Google researchers disclosed an in‑the‑wild iOS exploit chain named DarkSword that uses six vulnerabilities to compromise iPhones running iOS 18.4–18.7. Visiting a malicious or compromised website can trigger the chain and deploy Ghostblade, a JavaScript data stealer that specifically searches for and exfiltrates data from major crypto exchange apps (Coinbase, Binance, Kraken, KuCoin, OKX, MEXC) and wallet apps (Ledger, Trezor, MetaMask, Exodus, Uniswap, Phantom, Gnosis Safe). Ghostblade also steals SMS/iMessage, call history, contacts, Wi‑Fi passwords, Safari cookies and browsing history, location, health data, photos, saved passwords, and Telegram/WhatsApp history.
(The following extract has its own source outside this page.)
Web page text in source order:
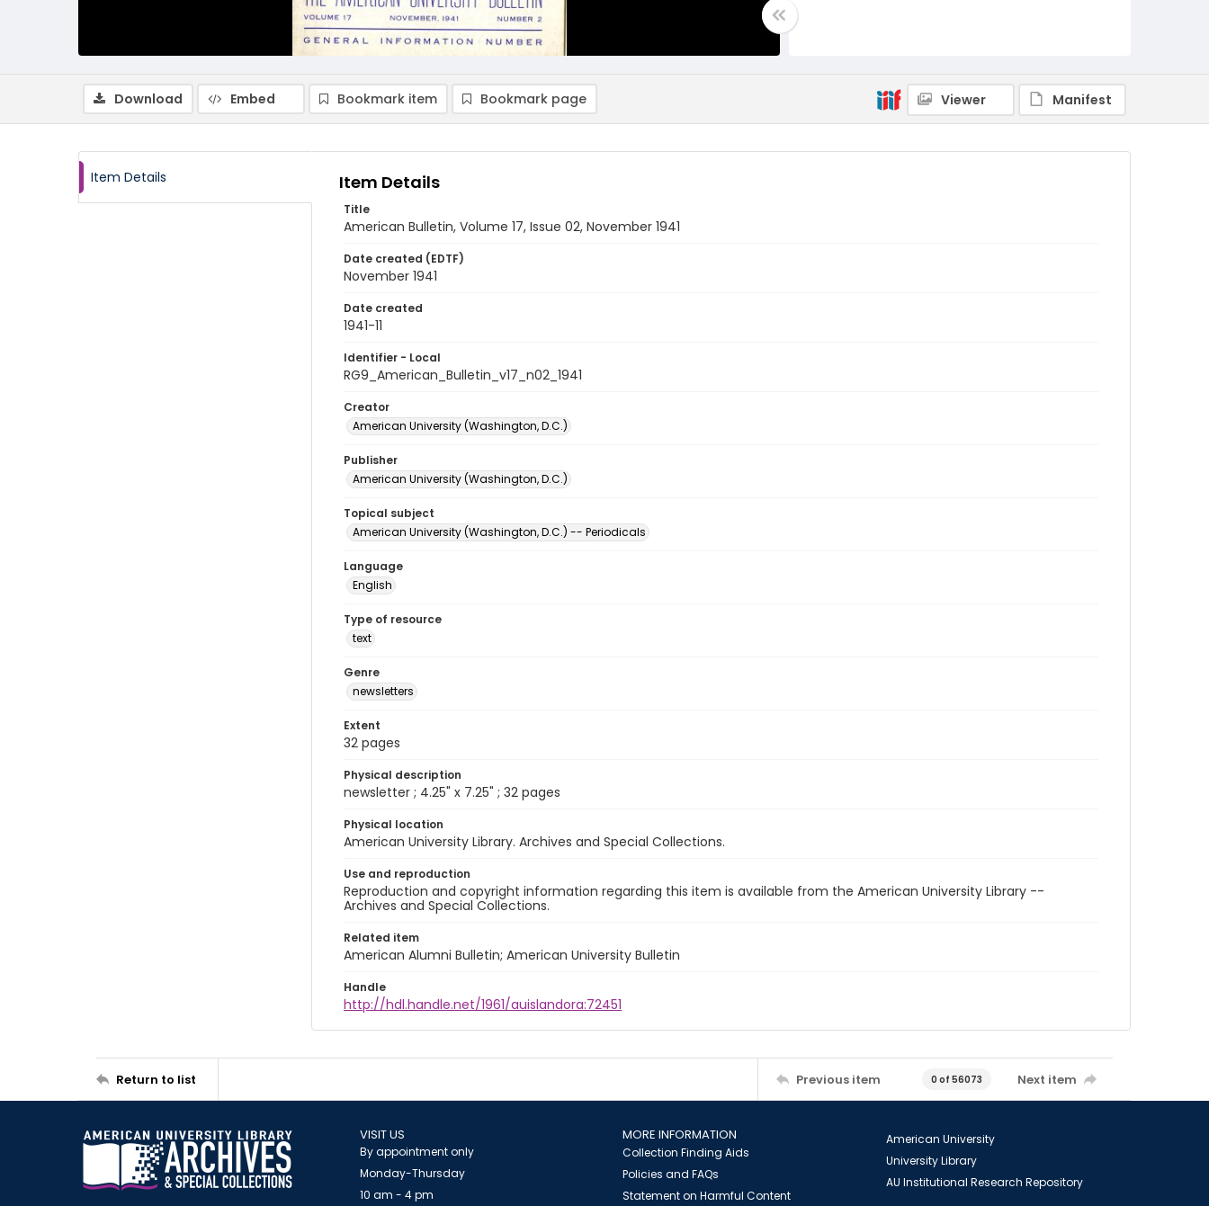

Multiple actors — including commercial spyware vendors and state‑backed groups — have used DarkSword in campaigns observed in Saudi Arabia, Turkey, Malaysia, and Ukraine; some attacks have compromised government websites. Ghostblade is designed for rapid data theft and self‑removal.

DarkSword actively exploits six iOS vulnerabilities (iOS 18.4–18.7) to deploy Ghostblade, which specifically targets major exchange and wallet apps and exfiltrates credentials and device data; multiple actors (commercial spyware and state‑backed groups) have used it in real campaigns — facts that make the story negatively relevant to user security and could affect trust in affected apps.